While it is of course true that the HOA received the purchase price of the Property at the HOA Sale from Ravenstar, along with any HOA fees, etc., Ravenstar subsequently paid to the HOA, it is not inequitable for the HOA to retain that money. First, Ravenstar purchased the Property from the HOA via a quitclaim deed that conveyed “all interest [the HOA] may own, if any, ” in the Property. (ECF No. 118-1 at 112.) A quitclaim deed conveys “only the grantor's interest, subject to valid title claims and encumbrances.” United States v. Spahi, 177 F.3d 748, 751 (9th Cir. 1999) (citation omitted). Second, the HOA's board's consent approving the sale to Ravenstar reflects that Ravenstar purchased three properties at the same time, including the Property, and states that Ravenstar was purchasing the HOA's “claim for delinquency of assessments, attorney's fees and costs, late fees, foreclosure fees and costs, [and] transfer fees.” (ECF No. 118-1 at 110.) Third, Ravenstar's statement that it purchased the Property based on the HOA's false representation that it was purchasing the Property free and clear of any deed of trust is not supported by citation to any evidence. (ECF No. 123 at 4.) See also, e.g., Archuleta v. Corr. Corp. of Am., No. 2:15-cv-01608-MMD-VCF, 2021 WL 308593, at *5 (D. Nev. Jan. 29, 2021) (“attorney argument is not evidence”) (citation omitted). Indeed, the evidence proffered by the HOA demonstrates that it is Ravenstar's statement in its response to the HOA's Motion that is false. Both the quitclaim deed and the board consent proffered by the HOA show that Ravenstar was purchasing only whatever interest the HOA had in the Property, and nothing more. (ECF No. 118-1 at 110, 112.) In sum, it is not inequitable for the HOA to hold onto the money Ravenstar has paid to it. Ravenstar's unjust enrichment crossclaim against the HOA fails as a matter of law, and the Court will grant the HOA's Motion as to this claim.

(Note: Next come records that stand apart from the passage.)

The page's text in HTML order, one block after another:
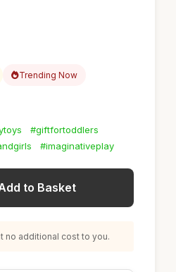
Trending Now
#giftfortoddlers
#imaginativeplay
to Basket
no additional cost to you.
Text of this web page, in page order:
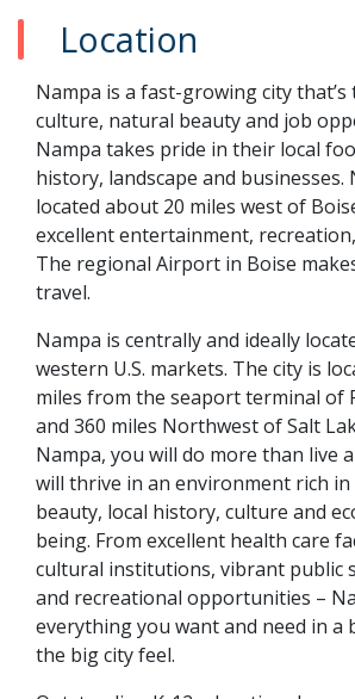
Location
Nampa is a fast-growing city
culture, natural beauty and job
Nampa takes pride in their local
history, landscape and businesses.
located about 20 miles west of
excellent entertainment,
The regional Airport in Boise
travel.
Nampa is centrally and ideally
western U.S. markets. The city is
miles from the seaport terminal of
and 360 miles Northwest of Salt
Nampa, you will do more than live
will thrive in an environment rich
beauty, local history, culture and
being. From excellent health care
cultural institutions, vibrant public
and recreational opportunities –
everything you want and need in a
the big city feel.
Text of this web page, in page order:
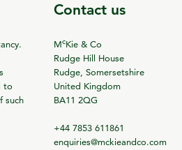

Moving to the HOA and Ravenstar's equitable mortgage arguments, “[a]n equitable mortgage may be imposed where ‘the parties intended to create a mortgage.”' Las Vegas Dev. Grp., LLC v. Yfantis, 173 F.Supp.3d 1046, 1059 (D. Nev. 2016) (quoting Topaz, 839 P.2d at 612).” ‘“A mortgage is usually considered to be a nominal conveyance, held in abeyance, of certain property as a security for the payment of a certain debt.'” Topaz, 839 P.2d at 612 (quoting Nee v. L.C. Smith, Inc., 624 P.2d 4, 7 (Nev. 1981)).

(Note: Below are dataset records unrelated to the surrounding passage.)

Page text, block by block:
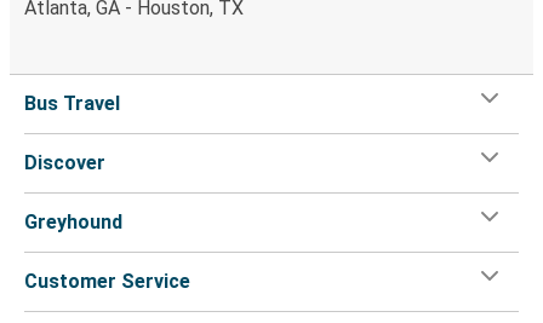
Atlanta, GA - Houston, TX
Bus Travel
Discover
Greyhound
Customer Service
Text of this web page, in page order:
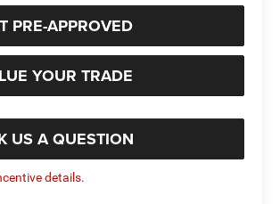
PRE-APPROVED
YOUR TRADE
US A QUESTION
details.

Neither the quitclaim deed nor the board consent indicates that the HOA intended to create a mortgage. (ECF No. 118-1 at 110, 112.) Quite the opposite. They indicate the HOA entered a one-time transaction with Ravenstar, conveying to Ravenstar whatever interest the HOA had in the Property by virtue of the Borrower's unpaid assessments. (Id.) And Ravenstar does not even really offer any contrary argument; its only argument being a statement that the Court may impose an equitable mortgage. (ECF No. 123 at 5.) Thus, the undisputed evidence before the Court shows that Ravenstar's equitable mortgage crossclaim against the HOA also fails as a matter of law, and the Court will also grant the HOA's Motion as to this crossclaim.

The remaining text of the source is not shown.